Wow, it’s been a long time.

I almost forgot how to sign in and post a new blog on this site.

I have been gone for a while, a long while. I disappeared from Twitter, the blog, the podcast I started last year, Instagram for a while and anything diabetes related.

So, why come back? Why now? And why did I leave?

Leaving was not something that I planned, but I knew it was coming for a while.

I was becoming so drained by all the negativity on every single post that I posted or tweet that I made. If my tweet or post did not align 100% with people’s views, they would just go on a full blown attack on me.

I guess that’s just the society we live in now, unfortunately in my opinion. Everyone’s opinion can be expressed, which is great, but you are not allowed to express an opinion that differs from someone else without being attacked.

And, I just couldn’t deal with it anymore.

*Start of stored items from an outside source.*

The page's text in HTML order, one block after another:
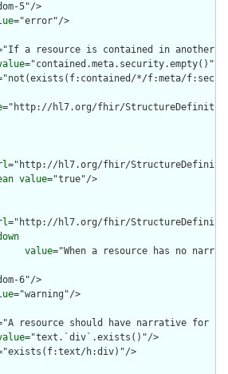
5"/>
="error"/>
a resource is contained in another
="contained.meta.security.empty()"/>
*/f:meta/
="http://hl7.org/fhir/StructureDefinition/
="http://hl7.org/fhir/
value="true"/>
="http://hl7.org/fhir/
value="When a resource has no
6"/>
="warning"/>
resource should have narrative for
="text.`div`.exists()"/>
h:div)"/>
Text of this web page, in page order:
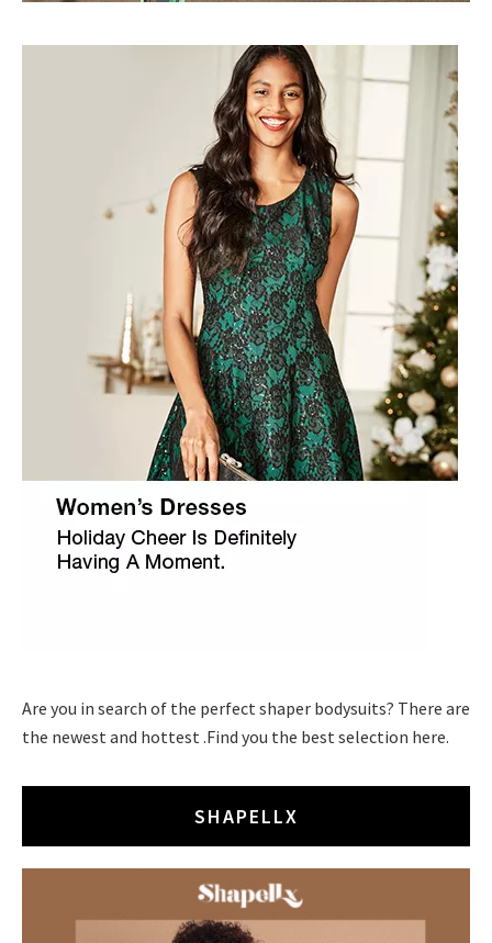
Are you in search of the perfect shaper bodysuits? There are
the newest and hottest .Find you the best selection here.
SHAPELLX
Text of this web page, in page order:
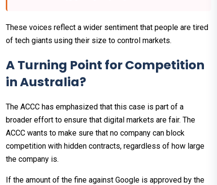
These voices reflect a wider sentiment that people are tired
of tech giants using their size to control markets.
A Turning Point for Competition
in Australia?
The ACCC has emphasized that this case is part of a
broader effort to ensure that digital markets are fair. The
ACCC wants to make sure that no company can block
competition with hidden contracts, regardless of how large
the company is.
If the amount of the fine against Google is approved by the
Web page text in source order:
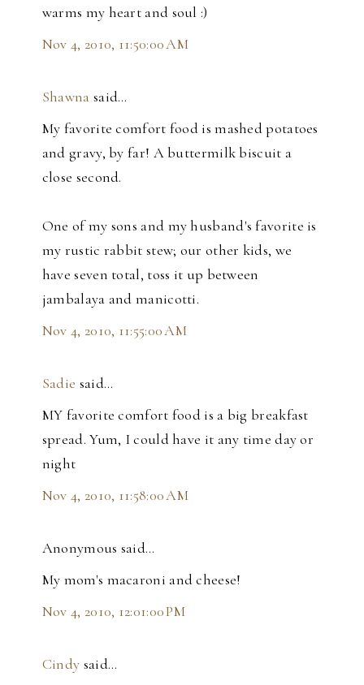
warms my heart and soul :)
Nov 4, 2010, 11:50:00 AM
Shawna said…
My favorite comfort food is mashed potatoes
and gravy, by far! A buttermilk biscuit a
close second.
One of my sons and my husband's favorite is
my rustic rabbit stew; our other kids, we
have seven total, toss it up between
jambalaya and manicotti.
Nov 4, 2010, 11:55:00 AM
Sadie said…
MY favorite comfort food is a big breakfast
spread. Yum, I could have it any time day or
night
Nov 4, 2010, 11:58:00 AM
Anonymous said…
My mom's macaroni and cheese!
Nov 4, 2010, 12:01:00 PM
Cindy said…
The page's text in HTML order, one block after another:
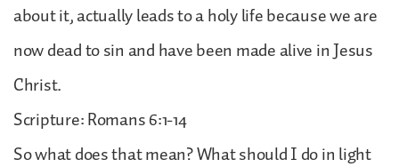
about it, actually leads to a holy life because we are
now dead to sin and have been made alive in Jesus
Christ.
Scripture: Romans 6:1-14
So what does that mean? What should I do in light
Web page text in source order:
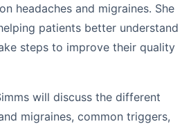
headaches and migraines. She
patients better understand
steps to improve their quality
will discuss the different
migraines, common triggers,
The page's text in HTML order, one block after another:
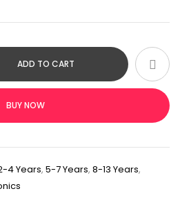
ADD TO CART
BUY NOW
4 Years, 5-7 Years, 8-13 Years,
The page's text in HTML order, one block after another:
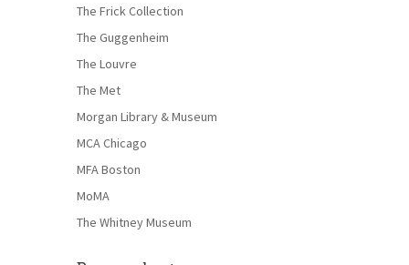
The Frick Collection
The Guggenheim
The Louvre
The Met
Morgan Library & Museum
MCA Chicago
MFA Boston
MoMA
The Whitney Museum
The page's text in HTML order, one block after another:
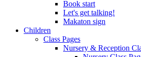
Book start
Let's get talking!
Makaton sign
Children
Class Pages
Nursery & Reception
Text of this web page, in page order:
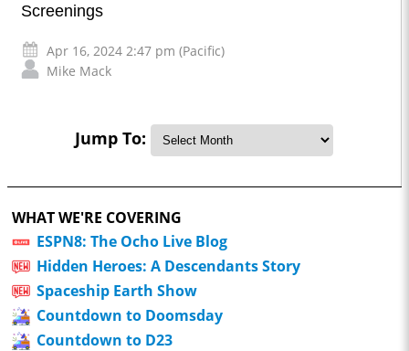
Screenings
Apr 16, 2024 2:47 pm (Pacific)
Mike Mack
Jump To:
WHAT WE'RE COVERING
ESPN8: The Ocho Live Blog
Hidden Heroes: A Descendants Story
Spaceship Earth Show
Countdown to Doomsday
Countdown to D23
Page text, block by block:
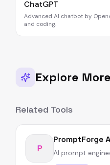
ChatGPT
Advanced AI chatbot by
and coding.
Explore
Related Tools
P
PromptForge
AI prompt
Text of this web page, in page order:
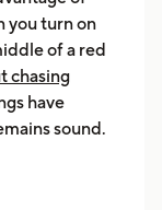
you turn on
of a red
chasing
have
sound.
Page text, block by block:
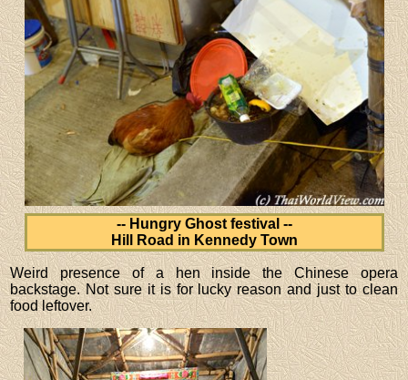
-- Hungry Ghost festival --
Hill Road in Kennedy Town
Weird presence of a hen inside the Chinese opera
backstage. Not sure it is for lucky reason and just to clean
food leftover.
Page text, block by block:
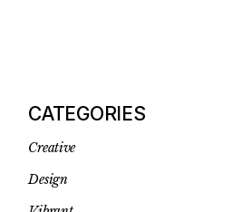
CATEGORIES
Creative
Design

I couldn’t deal with people that woke up everyday looking for a fight, looking to just be negative and looking to just attack people for every little thing.

You could do 10 things and 9 of them be great, but the 1 that may not be perfect, just gets attacked. And I was sick of it….I am still am, but as I said above, it’s the society we live in now. It is our new reality.

I just needed a break from it.

A Diagnosis Changed it All

Then, in February, our lives changed forever. My daughter was diagnosed with Type 1. At first, it made me want to advocate even more and do even more. And then the double alerts started going off, one for me, one for her. Then she started on a Dexcom and we had two Dexcoms to change.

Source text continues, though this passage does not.